Several modern forex trading platforms incorporate the neural network theory and technology that is capable of understanding a trader’s system, making predictions and generating buy and sell orders on that basis. But one misconception that many people have about using forex neural networks is that they generate supernormal profits. If this were true, then there’d be a lot more millionaires in this world right now.
The basic rule that should be kept in mind while building any neural network is to educate yourself and understand what you are aiming to do. So, whether you are using fundamental analysis, technical charts, neural networks or trading on the basis of your own emotions, you should have adequate knowledge to make informed decisions and accept their results.

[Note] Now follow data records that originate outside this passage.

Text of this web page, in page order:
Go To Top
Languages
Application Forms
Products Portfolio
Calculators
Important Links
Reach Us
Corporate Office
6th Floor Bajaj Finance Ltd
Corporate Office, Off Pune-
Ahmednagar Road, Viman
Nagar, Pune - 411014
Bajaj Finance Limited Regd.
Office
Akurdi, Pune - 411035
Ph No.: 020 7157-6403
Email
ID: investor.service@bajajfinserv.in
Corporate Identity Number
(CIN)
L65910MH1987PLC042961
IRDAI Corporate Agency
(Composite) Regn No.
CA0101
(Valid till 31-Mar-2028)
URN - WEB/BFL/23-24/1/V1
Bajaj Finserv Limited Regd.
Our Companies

Another thing to ensure is that the neural network is neither too large nor too small, since this would lead to a potential overfit or underfit of the data, meaning that the network may find it difficult to make an appropriate trade decision.

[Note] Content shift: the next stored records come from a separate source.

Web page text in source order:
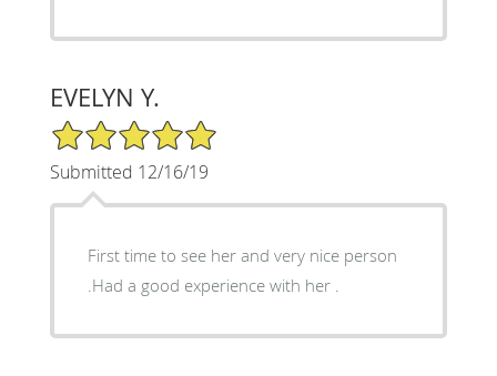
EVELYN Y.
5/5 Star Rating
Submitted 12/16/19
First time to see her and very nice person
.Had a good experience with her .

The basic feature of neural networks is that they take multiple streams of data as input and give out one output. These networks combine the various forms of input, interpret them and use them to make predictions. But for the efficient functioning of such networks, it is essential that they are taught how to read the information fed into them, understand the patterns or trends, analyze them and then take a decision.
For instance, if you believe in fundamental analysis, the neural network should be informed about which information or ratios will make you think of buying a currency. These networks use a black box strategy, which uses various inputs, such as price, volatility, moving average or any other indicator fed by the trader, along with a learning algorithm, to search for different weighted combinations to predict the future movement of the currency pair to be traded.
Similarly, if you prefer technical analysis, the forex neural network should have knowledge and ability to understand the various charts and technical tools and their implications in trading decisions. But one important thing here is to take care to not over-train your neural network. Overtraining here refers to feeding so much past information or past trends into the network that it fails to recognize an opportunity that is different from the past trends.
Stay with us, there’s still more to all this. A forex neural network also has to be taught to compare its own output with actual results, so that it can go back and adjust the weight of various dependencies or factors that are considered when reaching trading decisions. So, the neural network has to not only learn the process of analyzing and processing inputs, but also learn from the actual results to improve its output quality for future trades.
A significant advantage offered by a forex neural network is that it is very good at combining technical and fundamental data, allowing it to find patterns that may not have been considered by human analysis. The application of such patterns can prove to be quite fruitful in terms of successful trades. But as we know, all strategies have their positives and drawbacks. The performance of forex neural networks may be restricted by the fact that the output is totally dependent on the inputs. So, it is not the algorithm in the network that is responsible for its success, it is the ability of the trader to provide well-prepared input information on the targeted indicator and to ensure that the network can compare and learn from its output at various stages.